Composting redworms have different behaviors than do garden earthworms and night crawlers. In nature, redworms generally live on the surface, either in their food (manure) or hiding under leaves etc. "Domestic" redworms do very well in bins, converting organic matter into absolutely wonderful vermicompost. A healthy worm bin also has beneficial bacteria throughout. Vermicompost is almost black, smells like sweet earth, and holds moisture better than anything. (This is what master gardeners mulch their champion rose plants with. I get up to $3 per pound at our farmers market.)

Redworms eat just about anything that used to be alive. However, meat and dairy WILL draw flies to the bin, and fly maggots will take over. They're not big on onions, garlic, or citrus peels, either - but a few now and then doesn't hurt, and the bacteria will break it down eventually.

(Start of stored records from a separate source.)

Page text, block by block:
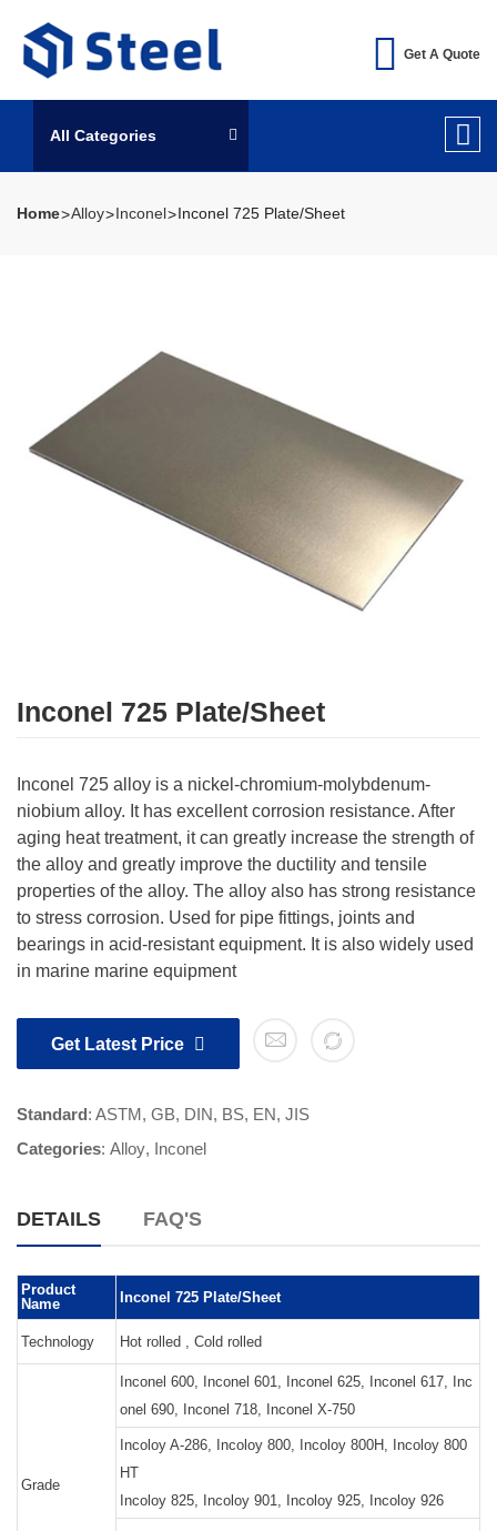
Get A Quote
All Categories
Home Alloy Inconel Inconel 725 Plate/Sheet
Inconel 725 Plate/Sheet
Inconel 725 alloy is a nickel-chromium-molybdenum-
niobium alloy. It has excellent corrosion resistance. After
aging heat treatment, it can greatly increase the strength of
the alloy and greatly improve the ductility and tensile
properties of the alloy. The alloy also has strong resistance
to stress corrosion. Used for pipe fittings, joints and
bearings in acid-resistant equipment. It is also widely used
in marine marine equipment
Get Latest Price
Standard: ASTM, GB, DIN, BS, EN, JIS
Categories: Alloy, Inconel
DETAILS FAQ'S
Product
Name
Inconel 725 Plate/Sheet
Technology Hot rolled , Cold rolled
Grade
Inconel 600, Inconel 601, Inconel 625, Inconel 617, Inc
onel 690, Inconel 718, Inconel X-750
Incoloy A-286, Incoloy 800, Incoloy 800H, Incoloy 800
HT
Incoloy 825, Incoloy 901, Incoloy 925, Incoloy 926
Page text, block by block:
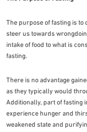
The purpose of fasting is
steer us towards
intake of food to what is
fasting.
There is no advantage
as they typically would
Additionally, part of fasting
experience hunger and
weakened state and
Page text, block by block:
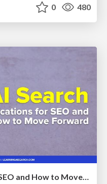
0 480
AI Search: Implications for SEO and How to Move Forward - #ShenzhenSEOConference
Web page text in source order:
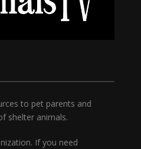
to pet parents and
shelter animals.
If you need
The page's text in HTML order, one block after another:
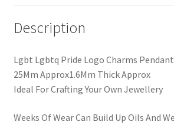
Description
Lgbt Lgbtq Pride Logo Charms
25Mm Approx1.6Mm Thick Approx
Ideal For Crafting Your Own Jewellery
Weeks Of Wear Can Build Up Oils And
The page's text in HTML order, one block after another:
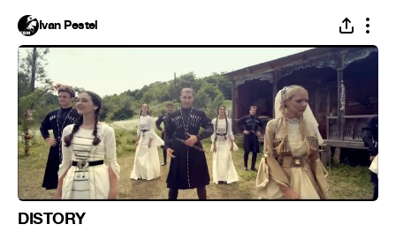
Ivan Pestel
DISTORY
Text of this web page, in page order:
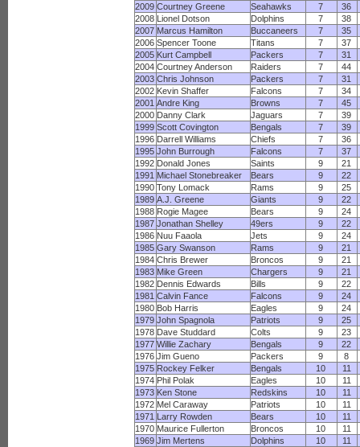
2009 Courtney Greene Seahawks 7
36
2008 Lionel Dotson Dolphins 7
38
2007 Marcus Hamilton Buccaneers 7
35
2006 Spencer Toone Titans 7
37
2005 Kurt Campbell Packers 7
31
2004 Courtney Anderson Raiders 7
44
2003 Chris Johnson Packers 7
31
2002 Kevin Shaffer Falcons 7
34
2001 Andre King Browns 7
45
2000 Danny Clark Jaguars 7
39
1999 Scott Covington Bengals 7
39
1996 Darrell Williams Chiefs 7
36
1995 John Burrough Falcons 7
37
1992 Donald Jones Saints 9
21
1991 Michael Stonebreaker Bears 9
22
1990 Tony Lomack Rams 9
25
1989 A.J. Greene Giants 9
22
1988 Rogie Magee Bears 9
24
1987 Jonathan Shelley 49ers 9
22
1986 Nuu Faaola Jets 9
24
1985 Gary Swanson Rams 9
21
1984 Chris Brewer Broncos 9
21
1983 Mike Green Chargers 9
21
1982 Dennis Edwards Bills 9
22
1981 Calvin Fance Falcons 9
24
1980 Bob Harris Eagles 9
24
1979 John Spagnola Patriots 9
25
1978 Dave Studdard Colts 9
23
1977 Willie Zachary Bengals 9
22
1976 Jim Gueno Packers 9
8
1975 Rockey Felker Bengals 10
11
1974 Phil Polak Eagles 10
11
1973 Ken Stone Redskins 10
11
1972 Mel Caraway Patriots 10
11
1971 Larry Rowden Bears 10
11
1970 Maurice Fullerton Broncos 10
11
1969 Jim Mertens Dolphins 10
11
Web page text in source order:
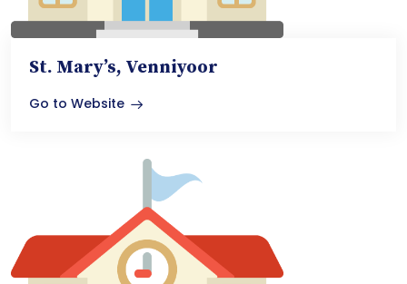
St. Mary’s, Venniyoor
Go to Website
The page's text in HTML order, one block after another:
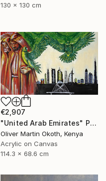
130 x 130 cm
€2,907
"United Arab Emirates" Painting
Oliver Martin Okoth, Kenya
Acrylic on Canvas
114.3 x 68.6 cm
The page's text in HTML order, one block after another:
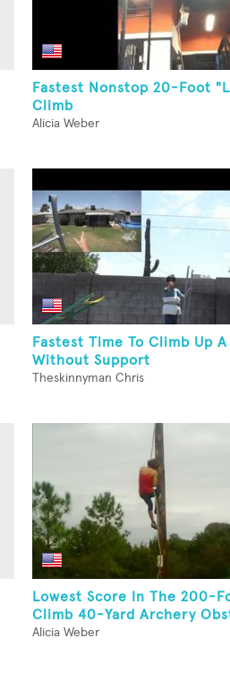
Fastest Nonstop 20-Foot
Climb
Alicia Weber
Fastest Time To Climb Up
Without Support
Theskinnyman Chris
Lowest Score In The 200-
Climb 40-Yard Archery
Alicia Weber
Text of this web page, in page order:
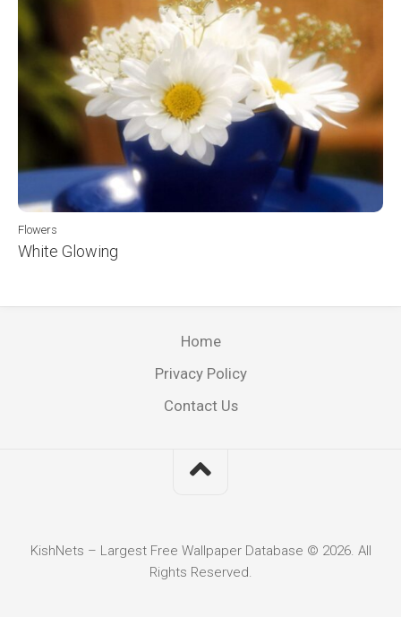
Flowers
White Glowing
Home
Privacy Policy
Contact Us
KishNets – Largest Free Wallpaper Database © 2026. All
Rights Reserved.
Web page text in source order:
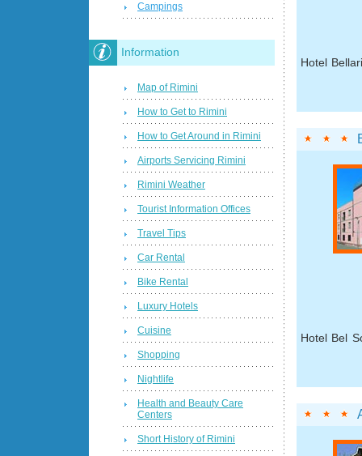
Hotel
Hotel Bel
Campings
Information
Map of Rimini
How to Get to Rimini
How to Get Around in Rimini
Airports Servicing Rimini
Rimini Weather
Tourist Information Offices
Travel Tips
Car Rental
Bike Rental
Luxury Hotels
Cuisine
Shopping
Nightlife
Health and Beauty Care
Centers
Short History of Rimini
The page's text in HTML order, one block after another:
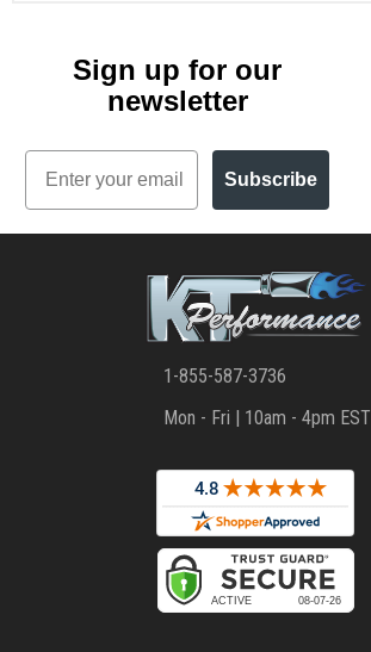
Sign up for our
newsletter
Email
Subscribe
1-855-587-3736
Mon - Fri | 10am - 4pm EST
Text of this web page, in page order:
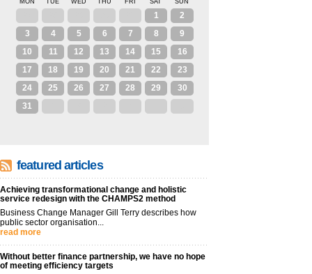
MON TUE WED THU FRI SAT SUN
1
2
3
4 5 6 7 8
9
10
11 12 13 14 15
16
17
18 19 20 21 22
23
24
25 26 27 28 29
30
31
featured articles
Achieving transformational change and holistic
service redesign with the CHAMPS2 method
Business Change Manager Gill Terry describes how
public sector organisation...
read more
Without better finance partnership, we have no hope
of meeting efficiency targets
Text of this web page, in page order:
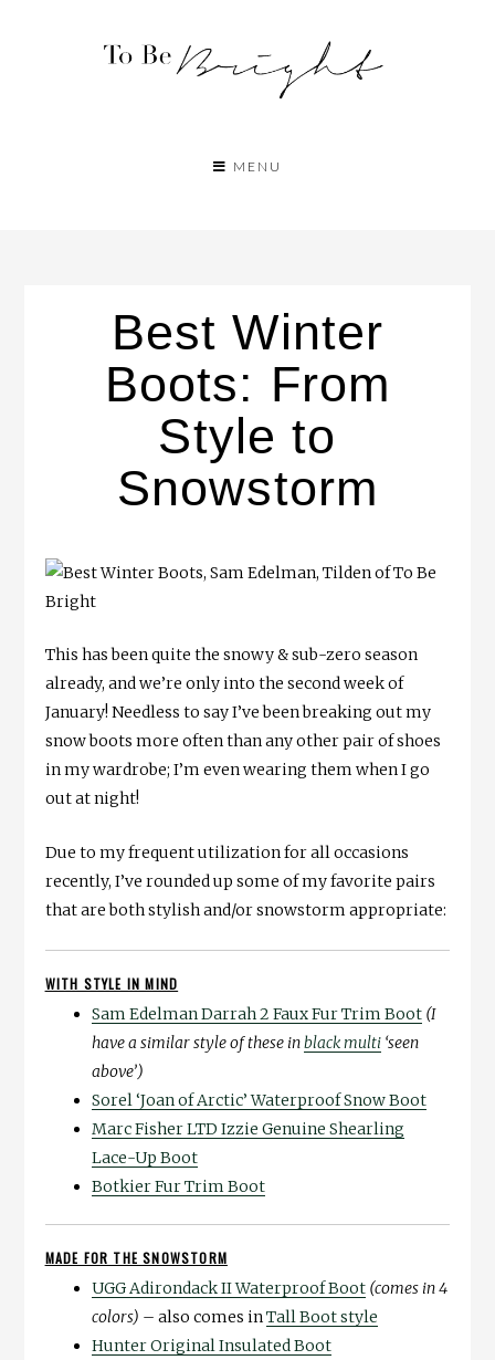
MENU
Best Winter
Boots: From
Style to
Snowstorm
This has been quite the snowy & sub-zero season
already, and we’re only into the second week of
January! Needless to say I’ve been breaking out my
snow boots more often than any other pair of shoes
in my wardrobe; I’m even wearing them when I go
out at night!
Due to my frequent utilization for all occasions
recently, I’ve rounded up some of my favorite pairs
that are both stylish and/or snowstorm appropriate:
WITH STYLE IN MIND
Sam Edelman Darrah 2 Faux Fur Trim Boot (I
have a similar style of these inblack multi‘seen
above’)
Sorel ‘Joan of Arctic’ Waterproof Snow Boot
Marc Fisher LTD Izzie Genuine Shearling
Lace-Up Boot
Botkier Fur Trim Boot
MADE FOR THE SNOWSTORM
UGG Adirondack II Waterproof Boot (comes in 4
colors) – also comes inTall Boot style
Hunter Original Insulated Boot
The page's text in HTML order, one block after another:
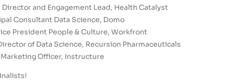
and Engagement Lead, Health Catalyst
Consultant Data Science, Domo
President People & Culture, Workfront
of Data Science, Recursion Pharmaceuticals
Officer, Instructure
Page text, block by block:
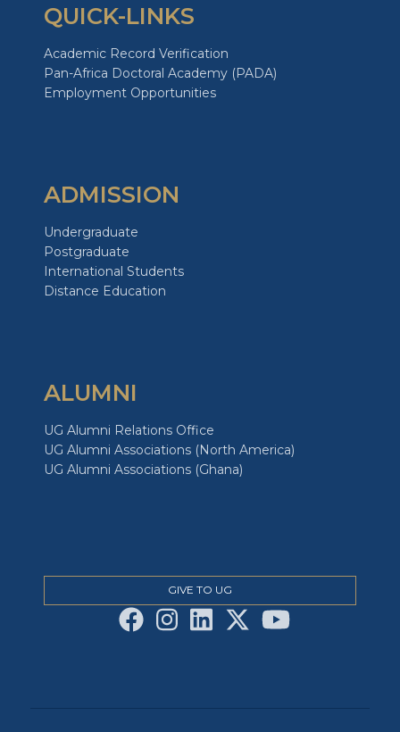
QUICK-LINKS
Academic Record Verification
Pan-Africa Doctoral Academy (PADA)
Employment Opportunities
ADMISSION
Undergraduate
Postgraduate
International Students
Distance Education
ALUMNI
UG Alumni Relations Office
UG Alumni Associations (North America)
UG Alumni Associations (Ghana)
GIVE TO UG
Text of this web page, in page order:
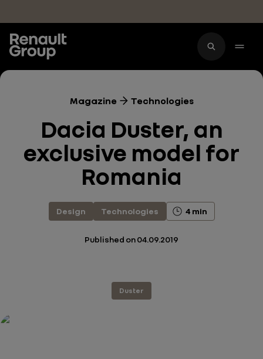
Magazine Technologies
Dacia Duster, an
exclusive model for
Romania
Design Technologies 4 min
Published on04.09.2019
Duster
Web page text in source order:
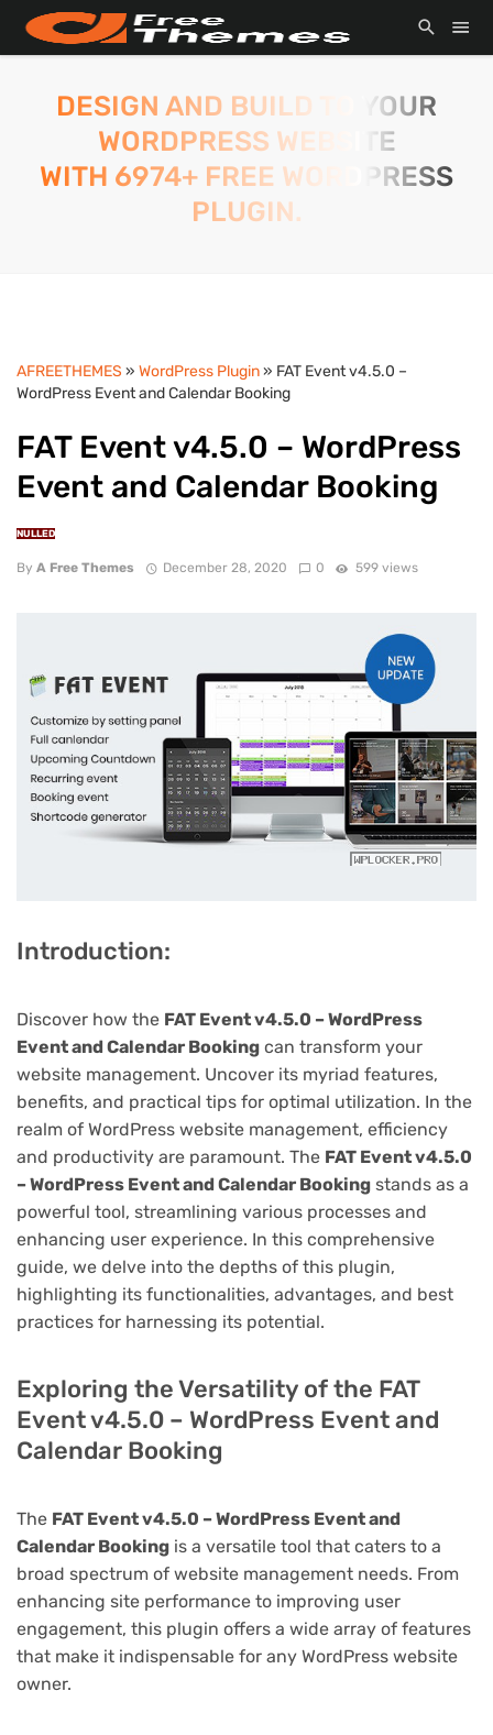
DESIGN AND BUILD TO YOUR
WORDPRESS WEBSITE
WITH 6974+ FREE WORDPRESS
PLUGIN.
AFREETHEMES » WordPress Plugin» FAT Event v4.5.0 –
WordPress Event and Calendar Booking
FAT Event v4.5.0 – WordPress
Event and Calendar Booking
NULLED
By A Free Themes December 28, 2020 0 599 views
Introduction:
Discover how the FAT Event v4.5.0 – WordPress
Event and Calendar Booking can transform your
website management. Uncover its myriad features,
benefits, and practical tips for optimal utilization. In the
realm of WordPress website management, efficiency
and productivity are paramount. The FAT Event v4.5.0
– WordPress Event and Calendar Booking stands as a
powerful tool, streamlining various processes and
enhancing user experience. In this comprehensive
guide, we delve into the depths of this plugin,
highlighting its functionalities, advantages, and best
practices for harnessing its potential.
Exploring the Versatility of the FAT
Event v4.5.0 – WordPress Event and
Calendar Booking
The FAT Event v4.5.0 – WordPress Event and
Calendar Booking is a versatile tool that caters to a
broad spectrum of website management needs. From
enhancing site performance to improving user
engagement, this plugin offers a wide array of features
that make it indispensable for any WordPress website
owner.
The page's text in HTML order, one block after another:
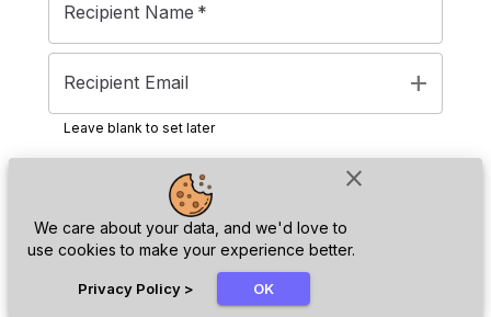
close
We care about your data, and we'd love to
use cookies to make your experience better.
Privacy Policy > OK
Recipient Name *
Recipient Email add
Leave blank to set later
Next
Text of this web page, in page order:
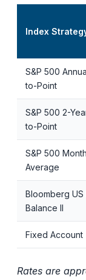
Index
S&P 500
to-Point
S&P 500 2-
to-Point
S&P 500
Average
Bloomberg US
Balance II
Fixed Account
Rates are
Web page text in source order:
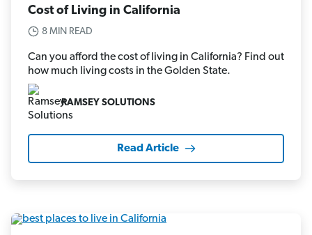
Cost of Living in California
8 MIN READ
Can you afford the cost of living in California? Find out
how much living costs in the Golden State.
RAMSEY SOLUTIONS
Read Article
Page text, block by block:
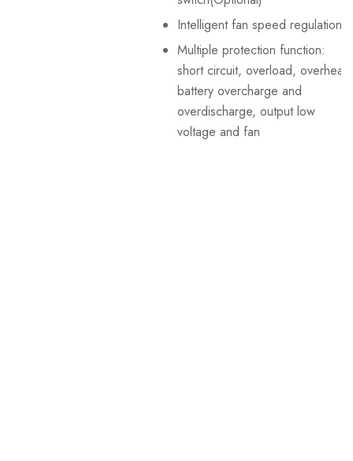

Also, redworms do not appear to be affected by mold and mildew, and I have fed them some very foul "science experiments" I found lurking in the produce bin over the years. Redworms can have used coffee grounds and tea leaves. They can have poultry litter, but fresh chicken manure is "hot" (high nitrogen) so I recommend aging or partially composting it before adding significant quantities to the bin. (Rabbit and goat manure can go right in.)

For a single family with a few chickens, I recommend using an 18-gallon Rubbermaid tote bin, like the kind sold at Wal-Mart for $5-10. Drill 1/4" holes about 2" apart in the bottom of the bin (for drainage), and 1/8" holes about 1" apart along the top (for ventilation). (I no longer drill holes in the lid, as they can break when silly turkeys try to perch on them.) Place a few sheets of newspaper on the bottom of the bin, to keep worms in but let liquid seep out.

Next is bedding, which can be pine shavings, shredded newspaper or cardboard, or my favorite, moldy straw. Bedding acts as insulation, and I like to use a lot of it. Soak it in water, and add to the bin. On the top I usually toss corn husks (I love tamales). Put the bin lid on, place on well-drained soil in the shade, and you're done!

To feed the worms, I imagine the bin is divided into six sections, two by three. Each time I feed, I dig out one of the sections, add the food, and re-cover. The worms will move to where the food is. Covering the food with bedding and vermicompost keeps gnats and fruit flies away. Keep feeding in a circular pattern, and add water when needed. (You should expect the material at the top to dry out somewhat, which is fine. Plenty of moist room down below.)

After several months, the bin will be full of vermicompost and lots of worms. To harvest, you can either push everything to one side, place a screen in the bin, and only feed on the other side OR dump the contents onto a table, make vermicompost pyramids, and remove the outer portions of vermicompost. (Worms hate bright light, and converge at the middle of the pile.)

I tried vermicomposting once, I bought an established system off of some moving. It just all seemed to be very wet and mucky, it was like that when I got it. After sorting the worms from the muck and putting them into fresh bedding I decided I didn't want to deal with muck after that and sold the system....maybe it was just the set up I had, it was a two bin tote system with air holes drilled in the sides....nothing fancy. I would like to give it a try again if I knew my end results wouldn't be muck!